**Required work**
Return all of the data below verbatim and exclude every picture.

**Data segment**
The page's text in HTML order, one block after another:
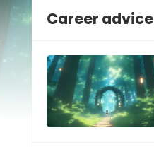
Career advice
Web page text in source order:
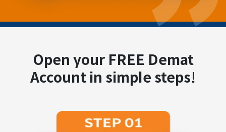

**Result for this exercise**
The page's text in HTML order, one block after another:
Career advice
Web page text in source order:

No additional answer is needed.